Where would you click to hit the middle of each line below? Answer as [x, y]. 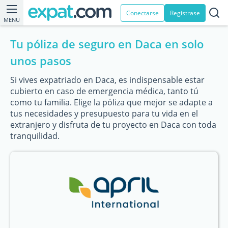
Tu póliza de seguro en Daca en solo [107, 44]
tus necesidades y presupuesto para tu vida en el [104, 113]
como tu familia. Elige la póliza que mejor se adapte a [111, 102]
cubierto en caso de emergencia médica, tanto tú [104, 91]
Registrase [185, 13]
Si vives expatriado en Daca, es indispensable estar [107, 80]
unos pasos [41, 61]
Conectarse [142, 13]

#### Requirement
A verbatim copy of the listing above, starting from the line with "tus necesidades y" and running to its last line, is the only output needed.

#### Solution to this problem
tus necesidades y presupuesto para tu vida en el [104, 113]
como tu familia. Elige la póliza que mejor se adapte a [111, 102]
cubierto en caso de emergencia médica, tanto tú [104, 91]
Registrase [185, 13]
Si vives expatriado en Daca, es indispensable estar [107, 80]
unos pasos [41, 61]
Conectarse [142, 13]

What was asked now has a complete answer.